15:24:13 <slaweq> I can review it if You want
15:24:17 <lajoskatona> thanks
15:24:54 <lajoskatona> it's not fully ready yet by zuul  as I see: https://review.opendev.org/c/openstack/networking-odl/+/817186
15:26:39 <slaweq> ok
15:26:46 <lajoskatona> ohh, no tempest is ok at least.
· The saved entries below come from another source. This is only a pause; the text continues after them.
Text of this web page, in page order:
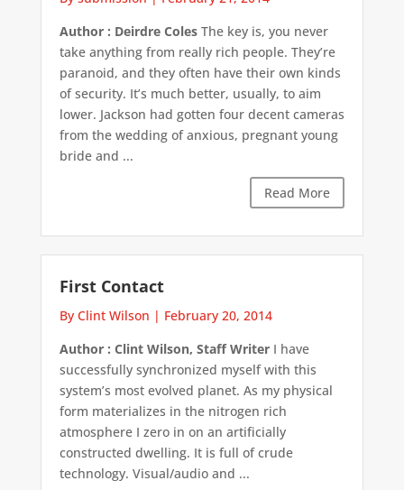
Author : Deirdre ColesThe key is, you never
take anything from really rich people. They’re
paranoid, and they often have their own kinds
of security. It’s much better, usually, to aim
lower. Jackson had gotten four decent cameras
from the wedding of anxious, pregnant young
bride and ...
Read More
First Contact
By Clint Wilson | February 20, 2014
Author : Clint Wilson, Staff WriterI have
successfully synchronized myself with this
system’s most evolved planet. As my physical
form materializes in the nitrogen rich
atmosphere I zero in on an artificially
constructed dwelling. It is full of crude
technology. Visual/audio and ...
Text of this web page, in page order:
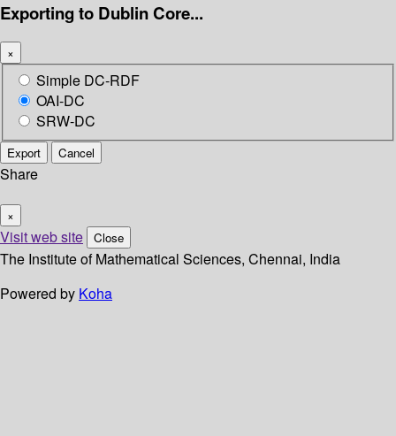
Exporting to Dublin Core...
×
Simple DC-RDF
OAI-DC
SRW-DC
Export Cancel
Share
×
Visit web site Close
The Institute of Mathematical Sciences, Chennai, India
Powered by Koha
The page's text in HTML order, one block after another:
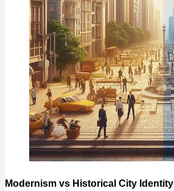
Modernism vs Historical City Identity
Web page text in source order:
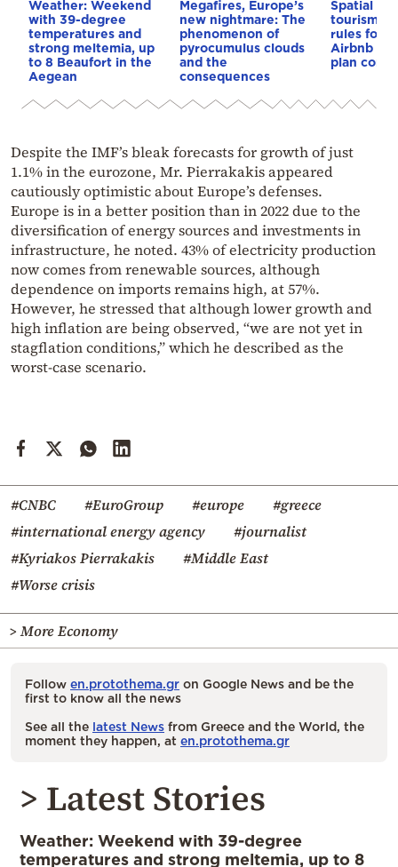
Weather: Weekend
with 39-degree
temperatures and
strong meltemia, up
to 8 Beaufort in the
Aegean
Megafires, Europe’s
new nightmare: The
phenomenon of
pyrocumulus clouds
and the
consequences
Spatial
tourism:
rules for
Airbnb
plan
Despite the IMF’s bleak forecasts for growth of just
1.1% in the eurozone, Mr. Pierrakakis appeared
cautiously optimistic about Europe’s defenses.
Europe is in a better position than in 2022 due to the
diversification of energy sources and investments in
infrastructure, he noted. 43% of electricity production
now comes from renewable sources, although
dependence on imports remains high, at 57%.
However, he stressed that although lower growth and
high inflation are being observed, “we are not yet in
stagflation conditions,” which he described as the
worst-case scenario.
#CNBC #EuroGroup #europe
#greece
#international energy agency
#journalist
#Kyriakos Pierrakakis
#Middle East
#Worse crisis
> More Economy
Follow en.protothema.gr on Google News and be the
first to know all the news
See all the latest News from Greece and the World, the
moment they happen, at en.protothema.gr
> Latest Stories
Weather: Weekend with 39-degree
temperatures and strong meltemia, up to 8
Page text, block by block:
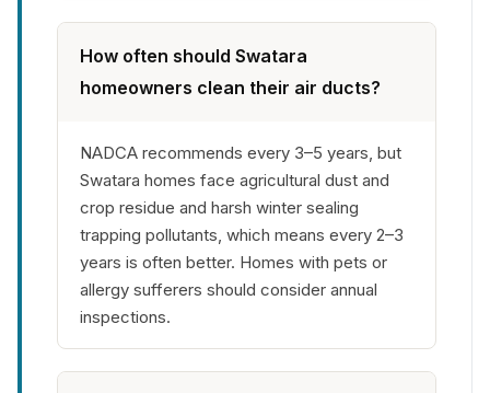
How often should Swatara
homeowners clean their air ducts?
NADCA recommends every 3–5 years, but
Swatara homes face agricultural dust and
crop residue and harsh winter sealing
trapping pollutants, which means every 2–3
years is often better. Homes with pets or
allergy sufferers should consider annual
inspections.

It's failing bu with the usual way which is due to ODL is slow behind it....
15:27:22 <lajoskatona> ok, so I have to tune rally job
15:27:38 <lajoskatona> I will send it on IRC when that is ok
15:27:47 <slaweq> I added it to my review list for tomorrow morning :)
15:27:56 <lajoskatona> slaweq: thanks
15:28:13 <slaweq> ok, next topic then
15:28:18 <slaweq> #topic Stable branches
15:28:51 <bcafarel> overall good this week, as mentioned ussuri has only https://review.opendev.org/c/openstack/neutron/+/816661 left (before EM transition)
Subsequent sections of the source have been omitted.